Regierung einigt sich vor Ende des Hearings auf ihren Kandidaten

Einer dieser WU-Professoren machten dennoch das Rennen: Michael Holoubek erhielt 109 von 157 gültig abgegebenen Stimmen gewählt. Auf den von Freiheitlichen vorgeschlagenen Kandidaten Hock entfielen 37 Stimmen. Schiefes Licht auf den gesamten Bestellungsvorgang warf eine Meldung der Austria Presse Agentur, die um 12 Uhr verkündete, dass sich die Regierungsparteien auf Holoubek geeinigt hätten.
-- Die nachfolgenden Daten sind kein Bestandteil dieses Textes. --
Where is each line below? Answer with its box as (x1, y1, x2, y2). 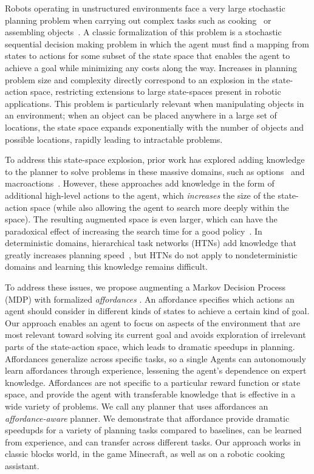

Zu diesem Zeitpunkt war das Kandidaten-Hearing noch nicht einmal abgeschlossen, was FPÖ-Justizsprecher Peter Fichtenbauer den Regierungsparteien als Geringschätzung der noch zu hörenden Kandidaten auslegte.

Hauptaufgabe des neuen Verfassungsrichters wird es sein, über die Berechtigung von Asylanträgen zu befinden. Mittlerweile machen Beschwerden abgewiesener Asylwerber knapp zwei Drittel der Fälle am VfGH aus und legen das Höchstgericht allmählich lahm.